Marcin Horała, od radnego do wpadki z CPK. Jak marny polityk lokalny stał się twarzą porażki PiS

3 miesięcy temu

Marcin Horała stał się twarzą porażki PiS, czyli CPK. Zanim do tego doszło był miernym lokalnym politykiem, po prostu radnym.

Kariera polityczna Horały rozpoczęła się na szczeblu lokalnym. W 2006 roku został radnym miasta Gdynia, pełniąc funkcję przez dwie kadencje. Sukcesów specjalnych nie miał. W 2015 roku Marcin Horała wystartował w wyborach parlamentarnych jako kandydat PiS z okręgu gdyńsko-słupskiego i zdobył mandat poselski. W Sejmie również się nie wyróżniał, ale uczestniczył w politycznych rozgrywkach i atakował ówczesną opozycję.



Chcesz czytać więcej wewnętrznych informacji ze świata polityki i mediów? Prosimy o obserwowanie naszego profilu na Facebooku oraz na Twitterze. Proszę o lajkowanie i podawanie dalej naszych wpisów - w ten sposób możemy zrobić dla Ciebie więcej.


Jednym z kluczowych momentów w karierze Horały była nominacja na pełnomocnika rządu ds. Centralnego Portu Komunikacyjnego (CPK) w 2018 roku. Projekt CPK, mający na celu budowę nowego, gigantycznego lotniska centralnego oraz rozwój infrastruktury kolejowej i drogowej wokół niego, był ambitnym przedsięwzięciem, które miało stać się flagowym projektem rządu PiS.
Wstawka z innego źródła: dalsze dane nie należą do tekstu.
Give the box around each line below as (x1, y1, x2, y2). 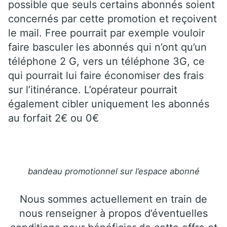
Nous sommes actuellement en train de (20, 193, 207, 205)
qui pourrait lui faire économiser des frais (8, 69, 204, 82)
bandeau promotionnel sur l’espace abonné (27, 166, 200, 176)
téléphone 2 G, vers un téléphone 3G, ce (8, 55, 205, 67)
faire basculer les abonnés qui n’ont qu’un (8, 41, 207, 53)
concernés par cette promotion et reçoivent (8, 12, 217, 25)
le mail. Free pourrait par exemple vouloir (8, 26, 205, 39)
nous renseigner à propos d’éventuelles (19, 207, 208, 219)
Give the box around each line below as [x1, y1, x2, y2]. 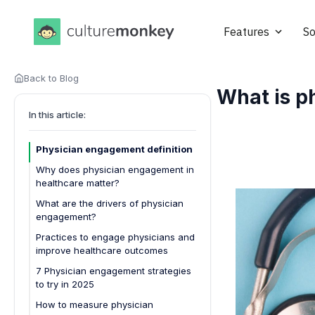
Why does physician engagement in [36, 163, 194, 175]
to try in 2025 [36, 278, 94, 290]
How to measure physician [36, 298, 153, 310]
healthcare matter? [36, 176, 120, 188]
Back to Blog [24, 72, 79, 84]
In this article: [29, 108, 86, 120]
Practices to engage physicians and [36, 231, 195, 243]
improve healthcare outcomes [36, 244, 168, 256]

Horała intensywnie promował CPK, organizując konferencje prasowe, spotkania z inwestorami i prezentacje projektowe. Zapewniał, iż CPK stanie się jednym z największych hubów transportowych w Europie, przynosząc korzyści gospodarcze Polsce. Nic z tego nie wyszło. Wydał kilka mld złotych na nic, za co powinien mieć zarzuty.

W 2023 roku, po wielu opóźnieniach, braku postępów i rosnącej krytyce ze strony opozycji oraz ekspertów, projekt CPK został praktycznie zamrożony. Wielu uznało to za największą porażkę w karierze Horały, która znacząco osłabiła jego pozycję w PiS.

CPK było jednym z powodów upadku rządu PiS. Kaczyński nienawidzi ludzi, którzy się przyczynili do jego upadku.